王蕊
在后现代文学批评家的眼里,一篇篇文章都是可以被读者“再创造”的,它的意义可以被读者无限诠释、赋予甚至被改写。因此,后现代文学批评家将这一篇篇文章称之为“文本”。对于中学生而言,要赋予这一篇篇文本以意义,在考场阅读理解中迅速抓住文本核心,一个重要的前提就是要“细读文本”。
很多同学,阅读书籍尤其是课外书籍,总喜欢大致、粗略地获得内容简介。在课内阅读语文课本对文本进行分析时,也总是喜欢参考语文教辅等资料,这种阅读习惯是要不得的。它将让我们的阅读感官变得越来越迟钝,让我们的阅读思维变得越来越充满惰性,让我们阅读视界变得越来越狭窄。
直面文本的阅读方式,能让我们获得“双重发现”,既能发现文本意义,又能倾听自我心灵声音。因为,直面文本的阅读就是心灵与文本的直接晤对。直面文本,能让我们发现文本的独特意义。比如,在上都德经典短篇小说《最后一课》前,先让班上学生读课文,有一个学生在第一次阅读时就发现了课文中第四自然段——“又出了什么事啦”这句话的特别。为此,我给学生补充了这篇小说的写作背景。这就是说,我们在阅读时首先要相信自己的眼睛、思维、判断,相信自己的阅读初感。
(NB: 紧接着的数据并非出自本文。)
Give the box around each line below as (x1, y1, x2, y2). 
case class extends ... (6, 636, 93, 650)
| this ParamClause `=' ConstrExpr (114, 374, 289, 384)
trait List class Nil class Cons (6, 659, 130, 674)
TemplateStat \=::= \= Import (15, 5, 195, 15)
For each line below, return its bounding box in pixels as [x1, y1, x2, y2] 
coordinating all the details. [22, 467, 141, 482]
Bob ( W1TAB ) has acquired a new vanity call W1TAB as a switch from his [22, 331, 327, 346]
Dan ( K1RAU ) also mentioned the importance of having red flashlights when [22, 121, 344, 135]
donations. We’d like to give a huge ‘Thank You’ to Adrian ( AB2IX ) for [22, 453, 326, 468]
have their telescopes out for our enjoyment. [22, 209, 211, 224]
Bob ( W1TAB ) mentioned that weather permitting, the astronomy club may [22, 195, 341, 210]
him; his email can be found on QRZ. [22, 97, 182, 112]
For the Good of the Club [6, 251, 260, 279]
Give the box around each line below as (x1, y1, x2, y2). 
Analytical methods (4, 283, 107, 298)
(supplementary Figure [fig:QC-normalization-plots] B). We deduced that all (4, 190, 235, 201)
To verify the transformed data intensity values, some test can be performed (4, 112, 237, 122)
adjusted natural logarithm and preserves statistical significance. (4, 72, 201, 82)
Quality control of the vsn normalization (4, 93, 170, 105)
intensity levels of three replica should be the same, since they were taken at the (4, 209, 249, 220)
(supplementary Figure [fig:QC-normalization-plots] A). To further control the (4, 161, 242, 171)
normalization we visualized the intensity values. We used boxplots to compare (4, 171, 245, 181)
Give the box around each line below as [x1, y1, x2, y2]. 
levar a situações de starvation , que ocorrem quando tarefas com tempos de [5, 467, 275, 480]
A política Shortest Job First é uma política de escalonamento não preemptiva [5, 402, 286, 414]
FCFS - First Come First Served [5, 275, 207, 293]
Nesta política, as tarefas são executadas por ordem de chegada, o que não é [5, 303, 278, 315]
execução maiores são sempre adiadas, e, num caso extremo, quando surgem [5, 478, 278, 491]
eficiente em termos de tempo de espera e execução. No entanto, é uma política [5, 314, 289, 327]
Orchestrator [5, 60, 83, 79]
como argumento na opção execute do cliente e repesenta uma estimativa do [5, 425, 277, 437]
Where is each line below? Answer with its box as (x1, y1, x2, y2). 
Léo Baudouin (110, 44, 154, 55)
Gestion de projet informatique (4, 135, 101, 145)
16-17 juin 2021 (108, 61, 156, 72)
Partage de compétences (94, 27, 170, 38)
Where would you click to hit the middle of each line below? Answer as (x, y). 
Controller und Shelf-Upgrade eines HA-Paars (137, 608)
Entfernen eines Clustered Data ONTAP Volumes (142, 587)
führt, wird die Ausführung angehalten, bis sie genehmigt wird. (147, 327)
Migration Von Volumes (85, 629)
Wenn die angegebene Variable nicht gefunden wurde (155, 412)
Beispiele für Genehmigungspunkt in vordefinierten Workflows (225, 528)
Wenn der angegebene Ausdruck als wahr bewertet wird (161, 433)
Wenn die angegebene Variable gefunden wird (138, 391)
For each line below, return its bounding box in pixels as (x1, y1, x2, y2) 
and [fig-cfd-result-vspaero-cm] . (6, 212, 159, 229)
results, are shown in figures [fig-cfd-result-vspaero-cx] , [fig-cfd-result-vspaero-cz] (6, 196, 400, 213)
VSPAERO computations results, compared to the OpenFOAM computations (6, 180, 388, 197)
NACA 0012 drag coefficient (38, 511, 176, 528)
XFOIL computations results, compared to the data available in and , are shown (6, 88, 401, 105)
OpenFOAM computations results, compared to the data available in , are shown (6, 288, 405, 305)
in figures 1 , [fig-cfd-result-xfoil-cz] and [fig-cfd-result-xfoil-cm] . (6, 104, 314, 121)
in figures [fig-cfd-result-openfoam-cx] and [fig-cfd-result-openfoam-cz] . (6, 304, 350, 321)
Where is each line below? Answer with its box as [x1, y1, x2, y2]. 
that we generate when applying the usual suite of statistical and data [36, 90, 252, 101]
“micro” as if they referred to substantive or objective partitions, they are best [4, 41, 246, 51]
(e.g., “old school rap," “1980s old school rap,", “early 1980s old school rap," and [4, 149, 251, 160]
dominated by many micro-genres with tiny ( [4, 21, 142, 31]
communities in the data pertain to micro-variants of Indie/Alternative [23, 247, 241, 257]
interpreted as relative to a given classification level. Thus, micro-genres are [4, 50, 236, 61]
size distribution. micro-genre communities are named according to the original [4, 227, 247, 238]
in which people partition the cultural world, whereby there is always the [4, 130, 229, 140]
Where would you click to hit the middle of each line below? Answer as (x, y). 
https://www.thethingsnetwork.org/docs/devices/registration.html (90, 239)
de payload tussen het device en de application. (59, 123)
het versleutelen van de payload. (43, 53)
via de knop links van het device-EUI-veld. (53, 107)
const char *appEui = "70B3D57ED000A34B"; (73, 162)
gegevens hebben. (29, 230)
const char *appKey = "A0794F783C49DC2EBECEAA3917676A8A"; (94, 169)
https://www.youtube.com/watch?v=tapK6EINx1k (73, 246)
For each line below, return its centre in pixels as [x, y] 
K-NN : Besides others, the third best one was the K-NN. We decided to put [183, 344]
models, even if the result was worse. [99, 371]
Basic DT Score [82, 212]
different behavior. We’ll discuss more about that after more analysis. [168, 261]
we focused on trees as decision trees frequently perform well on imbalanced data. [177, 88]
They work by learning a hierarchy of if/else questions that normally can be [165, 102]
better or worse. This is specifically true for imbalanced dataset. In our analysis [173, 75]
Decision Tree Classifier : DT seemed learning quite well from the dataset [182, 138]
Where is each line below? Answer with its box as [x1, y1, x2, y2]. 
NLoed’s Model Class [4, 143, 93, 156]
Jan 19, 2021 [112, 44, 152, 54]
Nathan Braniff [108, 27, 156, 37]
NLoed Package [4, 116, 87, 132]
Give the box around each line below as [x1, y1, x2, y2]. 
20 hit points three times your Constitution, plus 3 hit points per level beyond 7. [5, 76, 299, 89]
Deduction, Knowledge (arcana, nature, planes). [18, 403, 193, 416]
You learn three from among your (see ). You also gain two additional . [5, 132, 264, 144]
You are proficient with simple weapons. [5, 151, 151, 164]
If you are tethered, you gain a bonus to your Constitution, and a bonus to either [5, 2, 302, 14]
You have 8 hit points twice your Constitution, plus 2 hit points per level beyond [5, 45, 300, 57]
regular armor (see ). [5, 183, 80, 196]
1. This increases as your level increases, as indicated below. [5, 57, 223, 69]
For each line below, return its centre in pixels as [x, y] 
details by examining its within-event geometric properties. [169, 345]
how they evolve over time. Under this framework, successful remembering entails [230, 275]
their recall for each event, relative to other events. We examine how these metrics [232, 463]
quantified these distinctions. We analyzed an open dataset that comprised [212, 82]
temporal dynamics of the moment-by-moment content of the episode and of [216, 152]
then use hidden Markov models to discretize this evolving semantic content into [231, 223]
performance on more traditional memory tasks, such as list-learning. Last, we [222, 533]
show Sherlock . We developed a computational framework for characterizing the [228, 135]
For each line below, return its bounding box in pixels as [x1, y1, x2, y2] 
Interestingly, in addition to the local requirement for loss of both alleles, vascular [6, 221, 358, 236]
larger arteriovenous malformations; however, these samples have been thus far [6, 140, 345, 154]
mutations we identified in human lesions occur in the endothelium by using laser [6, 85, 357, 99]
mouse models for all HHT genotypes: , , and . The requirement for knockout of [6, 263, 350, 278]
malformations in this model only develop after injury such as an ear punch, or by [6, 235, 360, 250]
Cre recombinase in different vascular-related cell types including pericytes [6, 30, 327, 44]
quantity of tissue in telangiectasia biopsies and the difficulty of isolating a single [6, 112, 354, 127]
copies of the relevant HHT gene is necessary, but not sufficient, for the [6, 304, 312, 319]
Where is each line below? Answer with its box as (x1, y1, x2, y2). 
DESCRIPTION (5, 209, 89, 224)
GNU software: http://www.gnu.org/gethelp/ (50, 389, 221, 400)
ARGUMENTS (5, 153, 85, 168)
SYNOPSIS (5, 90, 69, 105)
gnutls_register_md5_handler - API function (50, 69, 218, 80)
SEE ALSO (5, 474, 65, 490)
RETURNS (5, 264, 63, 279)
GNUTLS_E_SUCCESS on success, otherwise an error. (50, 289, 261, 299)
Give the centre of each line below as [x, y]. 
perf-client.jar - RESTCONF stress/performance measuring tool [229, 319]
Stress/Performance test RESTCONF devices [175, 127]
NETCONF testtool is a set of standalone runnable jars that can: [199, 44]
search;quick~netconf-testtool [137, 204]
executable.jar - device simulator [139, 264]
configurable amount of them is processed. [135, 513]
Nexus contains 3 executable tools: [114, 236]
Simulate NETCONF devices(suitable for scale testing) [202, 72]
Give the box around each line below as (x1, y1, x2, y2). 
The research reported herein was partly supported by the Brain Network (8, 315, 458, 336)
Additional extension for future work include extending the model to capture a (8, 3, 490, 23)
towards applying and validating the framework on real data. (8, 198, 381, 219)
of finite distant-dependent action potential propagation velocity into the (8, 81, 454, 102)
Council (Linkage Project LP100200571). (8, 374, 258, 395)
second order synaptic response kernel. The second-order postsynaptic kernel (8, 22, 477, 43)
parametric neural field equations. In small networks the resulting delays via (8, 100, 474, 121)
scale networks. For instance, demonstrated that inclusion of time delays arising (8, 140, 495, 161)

在与文本直接相遇过程中,我们能建立起属于我们自己的、独特的、纯净的阅读体验,这种阅读体验是弥足珍贵的。
直面文本是我们阅读的第一步,它能让我们获得原汁原味的体验。如果我们想要在阅读中获得真切的体验,我们不仅要直面文本,还要钻研文本。叶圣陶爷爷曾经告诫我们,语文阅读“一字未宜忽,语语传其神”。也就是说,我们阅读文本不能走马观花,而必须沉下心来,细细品读、咀嚼文本。观照文本最细腻之处,倾听文本最细微声响。在这个过程中,我们既要学会“入乎其内”,也要学会“出乎其外”。
如鲁迅作品《秋夜》中开头有这样一句:“在我的后园,可以看见墙外有两株树,一株是枣树,还有一株也是枣树。”这种独特的文本值得我们细细推敲,作者为什么这样写?作者这样写的意图是什么?这样写,我们能获得怎样特别的体会?等等。再比如,我们阅读鲁迅的小说《孔乙已》,也有一些特别的话语,如“孔乙己是站着喝酒而穿长衫的唯一的人”“我到现在终于没有见—大约孔乙己的确死了”。就第一句话而言,我们应该分层去理解,“站着喝酒”说明孔乙己很穷,而“穿长衫”说明孔乙己是一个读书人,而“唯一的人”说明孔乙己不同于所有的人,具有鲜明的个体性,是一个特殊个体。就第二句话而言,表达本身充满着逻辑矛盾,更能说明话语的意味深长,也是作者鲁迅写作时的“有意为之”。“的确”说明孔乙己在当时社会,应该是必死无疑的,而“大约”又说明事隔多年,作者对孔乙己的消息无从考证,因此又用了“大约”一词。寻找文本缝隙,查考文本的变形,如文本的悖逆、含混、反常之处,挖掘文本蕴含的深意,是文本细读的重要使命。
文本细读应当是积极的文本细读。积极的文本细读要求我们在阅读时要做好笔记,对文本进行评点。很多学生,常常运用“六经注我”的方式,让“自己的思想沦落为别人的跑马场”(叔本华语)。文本细读,可以用一种积极的“我注六经”的方式,给自我的文本细读留下印记。“我注六经”能锻炼自己评价、鉴赏、发现、归纳、质疑以及准确运用语言文字对文本进行阐释的能力。
对文本进行评点、批注,能让我们获得积极的评价体验。这种评价体验能提高我们的文学视点、阅读视界,提升我们的文本解读素养。在文本细读中,我们跟随自己的感想記录下对文本思想内容、人物形象和艺术手法等的评鉴。其着眼点、方法、深浅、雅俗等可以不拘一格,最为紧要、最为关键的是我们自己动笔,紧扣文本,细嚼玩味,我们自己成为一个积极的文本解读者。
在文本细读、文本评点过程中,我们能获取真知,提升自己审美情趣;在细读文本、评点文本过程中,我们能养成静心读书、深入思考的习惯。只有不断地对文本进行评点,才能提升我们文本解读的能力,才能有效地发展我们的积极语用能力。在文本细读中,文本与我们的语言、我们的思维、我们的精神、我们的生命等是和谐共生的。通过文本细读,我们的心灵与文本发生共鸣、共振,我们的阅读视界也变得敞亮。